- Work request
Write out the complete data exactly as written.

- Given data
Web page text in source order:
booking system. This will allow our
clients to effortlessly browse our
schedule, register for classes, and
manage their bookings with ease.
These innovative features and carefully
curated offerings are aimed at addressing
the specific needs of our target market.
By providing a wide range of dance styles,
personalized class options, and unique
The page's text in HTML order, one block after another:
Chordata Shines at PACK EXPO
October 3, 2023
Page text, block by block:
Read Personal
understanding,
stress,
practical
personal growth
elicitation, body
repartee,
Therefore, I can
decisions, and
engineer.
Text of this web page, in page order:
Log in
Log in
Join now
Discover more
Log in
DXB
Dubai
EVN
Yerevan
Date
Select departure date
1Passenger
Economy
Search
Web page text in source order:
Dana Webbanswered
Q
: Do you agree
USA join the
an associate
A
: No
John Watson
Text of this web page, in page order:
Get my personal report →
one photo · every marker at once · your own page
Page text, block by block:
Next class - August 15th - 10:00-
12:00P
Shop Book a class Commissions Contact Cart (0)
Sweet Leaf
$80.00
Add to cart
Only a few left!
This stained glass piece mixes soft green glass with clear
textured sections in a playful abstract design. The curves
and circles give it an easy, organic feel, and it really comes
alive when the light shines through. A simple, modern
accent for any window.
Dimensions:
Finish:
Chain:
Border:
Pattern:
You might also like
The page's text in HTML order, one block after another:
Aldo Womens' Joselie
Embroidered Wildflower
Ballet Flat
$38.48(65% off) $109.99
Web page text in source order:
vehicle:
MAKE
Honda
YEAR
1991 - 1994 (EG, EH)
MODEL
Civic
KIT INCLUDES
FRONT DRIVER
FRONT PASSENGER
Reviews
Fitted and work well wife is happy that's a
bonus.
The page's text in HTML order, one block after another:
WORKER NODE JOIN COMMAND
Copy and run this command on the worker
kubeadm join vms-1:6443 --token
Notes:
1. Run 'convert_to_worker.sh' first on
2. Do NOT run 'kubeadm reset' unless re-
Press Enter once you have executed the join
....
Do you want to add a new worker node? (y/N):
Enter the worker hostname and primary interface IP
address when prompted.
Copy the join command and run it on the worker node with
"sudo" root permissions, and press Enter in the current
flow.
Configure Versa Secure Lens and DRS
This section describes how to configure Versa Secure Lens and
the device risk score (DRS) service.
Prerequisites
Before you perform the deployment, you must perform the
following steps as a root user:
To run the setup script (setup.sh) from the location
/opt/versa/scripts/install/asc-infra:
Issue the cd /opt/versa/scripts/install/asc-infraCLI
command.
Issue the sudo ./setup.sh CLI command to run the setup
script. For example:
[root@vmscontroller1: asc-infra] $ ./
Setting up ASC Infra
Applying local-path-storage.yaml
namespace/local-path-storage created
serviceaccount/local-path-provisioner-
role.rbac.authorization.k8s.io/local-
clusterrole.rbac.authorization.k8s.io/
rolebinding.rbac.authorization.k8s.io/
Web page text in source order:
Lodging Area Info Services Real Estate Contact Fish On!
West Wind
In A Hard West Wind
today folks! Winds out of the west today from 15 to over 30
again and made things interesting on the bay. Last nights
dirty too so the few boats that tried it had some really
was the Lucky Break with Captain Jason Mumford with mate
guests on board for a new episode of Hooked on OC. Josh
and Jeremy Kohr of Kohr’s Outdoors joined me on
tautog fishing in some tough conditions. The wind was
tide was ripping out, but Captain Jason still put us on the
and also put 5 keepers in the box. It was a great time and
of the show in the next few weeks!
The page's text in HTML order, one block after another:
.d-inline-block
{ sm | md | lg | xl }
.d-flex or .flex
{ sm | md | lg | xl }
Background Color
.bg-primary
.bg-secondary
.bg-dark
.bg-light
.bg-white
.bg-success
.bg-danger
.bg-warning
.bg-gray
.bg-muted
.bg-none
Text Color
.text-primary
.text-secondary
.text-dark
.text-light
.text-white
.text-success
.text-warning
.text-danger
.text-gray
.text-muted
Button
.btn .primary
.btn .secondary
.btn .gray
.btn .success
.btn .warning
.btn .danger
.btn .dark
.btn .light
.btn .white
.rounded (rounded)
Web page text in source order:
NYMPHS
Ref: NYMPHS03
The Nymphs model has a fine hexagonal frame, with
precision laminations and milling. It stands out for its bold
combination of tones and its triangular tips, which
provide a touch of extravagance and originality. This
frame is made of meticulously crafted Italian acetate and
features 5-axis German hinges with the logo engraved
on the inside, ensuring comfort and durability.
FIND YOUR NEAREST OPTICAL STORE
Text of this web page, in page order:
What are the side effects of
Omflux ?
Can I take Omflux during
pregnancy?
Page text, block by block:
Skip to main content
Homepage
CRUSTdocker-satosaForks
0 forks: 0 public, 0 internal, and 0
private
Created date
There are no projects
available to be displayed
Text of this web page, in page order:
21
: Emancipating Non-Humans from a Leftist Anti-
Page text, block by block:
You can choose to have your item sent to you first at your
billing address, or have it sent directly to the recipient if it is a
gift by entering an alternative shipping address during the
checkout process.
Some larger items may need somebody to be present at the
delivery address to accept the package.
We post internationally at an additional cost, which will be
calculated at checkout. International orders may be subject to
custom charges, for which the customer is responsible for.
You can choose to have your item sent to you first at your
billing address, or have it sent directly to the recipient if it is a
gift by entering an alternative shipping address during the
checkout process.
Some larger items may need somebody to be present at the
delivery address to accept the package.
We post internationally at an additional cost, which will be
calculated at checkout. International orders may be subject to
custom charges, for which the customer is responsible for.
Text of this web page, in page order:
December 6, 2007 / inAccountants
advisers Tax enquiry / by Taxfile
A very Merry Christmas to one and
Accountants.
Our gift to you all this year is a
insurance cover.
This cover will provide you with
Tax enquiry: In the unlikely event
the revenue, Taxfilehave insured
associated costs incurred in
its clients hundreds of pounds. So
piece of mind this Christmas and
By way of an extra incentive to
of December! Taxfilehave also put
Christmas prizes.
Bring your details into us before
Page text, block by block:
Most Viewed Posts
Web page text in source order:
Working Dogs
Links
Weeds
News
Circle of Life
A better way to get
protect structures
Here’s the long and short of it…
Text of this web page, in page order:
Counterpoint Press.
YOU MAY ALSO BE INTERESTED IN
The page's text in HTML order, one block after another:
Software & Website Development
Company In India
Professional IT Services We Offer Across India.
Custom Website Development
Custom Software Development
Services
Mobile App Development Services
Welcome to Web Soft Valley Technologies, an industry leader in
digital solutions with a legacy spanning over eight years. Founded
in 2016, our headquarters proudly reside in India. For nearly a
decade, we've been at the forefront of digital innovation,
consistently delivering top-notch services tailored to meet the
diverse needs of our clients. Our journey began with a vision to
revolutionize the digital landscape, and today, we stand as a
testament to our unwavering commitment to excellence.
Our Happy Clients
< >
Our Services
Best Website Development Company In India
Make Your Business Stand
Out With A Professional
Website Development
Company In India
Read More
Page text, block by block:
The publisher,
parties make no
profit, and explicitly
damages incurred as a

- Result
Web page text in source order:
booking system. This will allow our
clients to effortlessly browse our
schedule, register for classes, and
manage their bookings with ease.
These innovative features and carefully
curated offerings are aimed at addressing
the specific needs of our target market.
By providing a wide range of dance styles,
personalized class options, and unique
The page's text in HTML order, one block after another:
Chordata Shines at PACK EXPO
October 3, 2023
Page text, block by block:
Read Personal
understanding,
stress,
practical
personal growth
elicitation, body
repartee,
Therefore, I can
decisions, and
engineer.
Text of this web page, in page order:
Log in
Log in
Join now
Discover more
Log in
DXB
Dubai
EVN
Yerevan
Date
Select departure date
1Passenger
Economy
Search
Web page text in source order:
Dana Webbanswered
Q
: Do you agree
USA join the
an associate
A
: No
John Watson
Text of this web page, in page order:
Get my personal report →
one photo · every marker at once · your own page
Page text, block by block:
Next class - August 15th - 10:00-
12:00P
Shop Book a class Commissions Contact Cart (0)
Sweet Leaf
$80.00
Add to cart
Only a few left!
This stained glass piece mixes soft green glass with clear
textured sections in a playful abstract design. The curves
and circles give it an easy, organic feel, and it really comes
alive when the light shines through. A simple, modern
accent for any window.
Dimensions:
Finish:
Chain:
Border:
Pattern:
You might also like
The page's text in HTML order, one block after another:
Aldo Womens' Joselie
Embroidered Wildflower
Ballet Flat
$38.48(65% off) $109.99
Web page text in source order:
vehicle:
MAKE
Honda
YEAR
1991 - 1994 (EG, EH)
MODEL
Civic
KIT INCLUDES
FRONT DRIVER
FRONT PASSENGER
Reviews
Fitted and work well wife is happy that's a
bonus.
The page's text in HTML order, one block after another:
WORKER NODE JOIN COMMAND
Copy and run this command on the worker
kubeadm join vms-1:6443 --token
Notes:
1. Run 'convert_to_worker.sh' first on
2. Do NOT run 'kubeadm reset' unless re-
Press Enter once you have executed the join
....
Do you want to add a new worker node? (y/N):
Enter the worker hostname and primary interface IP
address when prompted.
Copy the join command and run it on the worker node with
"sudo" root permissions, and press Enter in the current
flow.
Configure Versa Secure Lens and DRS
This section describes how to configure Versa Secure Lens and
the device risk score (DRS) service.
Prerequisites
Before you perform the deployment, you must perform the
following steps as a root user:
To run the setup script (setup.sh) from the location
/opt/versa/scripts/install/asc-infra:
Issue the cd /opt/versa/scripts/install/asc-infraCLI
command.
Issue the sudo ./setup.sh CLI command to run the setup
script. For example:
[root@vmscontroller1: asc-infra] $ ./
Setting up ASC Infra
Applying local-path-storage.yaml
namespace/local-path-storage created
serviceaccount/local-path-provisioner-
role.rbac.authorization.k8s.io/local-
clusterrole.rbac.authorization.k8s.io/
rolebinding.rbac.authorization.k8s.io/
Web page text in source order:
Lodging Area Info Services Real Estate Contact Fish On!
West Wind
In A Hard West Wind
today folks! Winds out of the west today from 15 to over 30
again and made things interesting on the bay. Last nights
dirty too so the few boats that tried it had some really
was the Lucky Break with Captain Jason Mumford with mate
guests on board for a new episode of Hooked on OC. Josh
and Jeremy Kohr of Kohr’s Outdoors joined me on
tautog fishing in some tough conditions. The wind was
tide was ripping out, but Captain Jason still put us on the
and also put 5 keepers in the box. It was a great time and
of the show in the next few weeks!
The page's text in HTML order, one block after another:
.d-inline-block
{ sm | md | lg | xl }
.d-flex or .flex
{ sm | md | lg | xl }
Background Color
.bg-primary
.bg-secondary
.bg-dark
.bg-light
.bg-white
.bg-success
.bg-danger
.bg-warning
.bg-gray
.bg-muted
.bg-none
Text Color
.text-primary
.text-secondary
.text-dark
.text-light
.text-white
.text-success
.text-warning
.text-danger
.text-gray
.text-muted
Button
.btn .primary
.btn .secondary
.btn .gray
.btn .success
.btn .warning
.btn .danger
.btn .dark
.btn .light
.btn .white
.rounded (rounded)
Web page text in source order:
NYMPHS
Ref: NYMPHS03
The Nymphs model has a fine hexagonal frame, with
precision laminations and milling. It stands out for its bold
combination of tones and its triangular tips, which
provide a touch of extravagance and originality. This
frame is made of meticulously crafted Italian acetate and
features 5-axis German hinges with the logo engraved
on the inside, ensuring comfort and durability.
FIND YOUR NEAREST OPTICAL STORE
Text of this web page, in page order:
What are the side effects of
Omflux ?
Can I take Omflux during
pregnancy?
Page text, block by block:
Skip to main content
Homepage
CRUSTdocker-satosaForks
0 forks: 0 public, 0 internal, and 0
private
Created date
There are no projects
available to be displayed
Text of this web page, in page order:
21
: Emancipating Non-Humans from a Leftist Anti-
Page text, block by block:
You can choose to have your item sent to you first at your
billing address, or have it sent directly to the recipient if it is a
gift by entering an alternative shipping address during the
checkout process.
Some larger items may need somebody to be present at the
delivery address to accept the package.
We post internationally at an additional cost, which will be
calculated at checkout. International orders may be subject to
custom charges, for which the customer is responsible for.
You can choose to have your item sent to you first at your
billing address, or have it sent directly to the recipient if it is a
gift by entering an alternative shipping address during the
checkout process.
Some larger items may need somebody to be present at the
delivery address to accept the package.
We post internationally at an additional cost, which will be
calculated at checkout. International orders may be subject to
custom charges, for which the customer is responsible for.
Text of this web page, in page order:
December 6, 2007 / inAccountants
advisers Tax enquiry / by Taxfile
A very Merry Christmas to one and
Accountants.
Our gift to you all this year is a
insurance cover.
This cover will provide you with
Tax enquiry: In the unlikely event
the revenue, Taxfilehave insured
associated costs incurred in
its clients hundreds of pounds. So
piece of mind this Christmas and
By way of an extra incentive to
of December! Taxfilehave also put
Christmas prizes.
Bring your details into us before
Page text, block by block:
Most Viewed Posts
Web page text in source order:
Working Dogs
Links
Weeds
News
Circle of Life
A better way to get
protect structures
Here’s the long and short of it…
Text of this web page, in page order:
Counterpoint Press.
YOU MAY ALSO BE INTERESTED IN
The page's text in HTML order, one block after another:
Software & Website Development
Company In India
Professional IT Services We Offer Across India.
Custom Website Development
Custom Software Development
Services
Mobile App Development Services
Welcome to Web Soft Valley Technologies, an industry leader in
digital solutions with a legacy spanning over eight years. Founded
in 2016, our headquarters proudly reside in India. For nearly a
decade, we've been at the forefront of digital innovation,
consistently delivering top-notch services tailored to meet the
diverse needs of our clients. Our journey began with a vision to
revolutionize the digital landscape, and today, we stand as a
testament to our unwavering commitment to excellence.
Our Happy Clients
< >
Our Services
Best Website Development Company In India
Make Your Business Stand
Out With A Professional
Website Development
Company In India
Read More
Page text, block by block:
The publisher,
parties make no
profit, and explicitly
damages incurred as a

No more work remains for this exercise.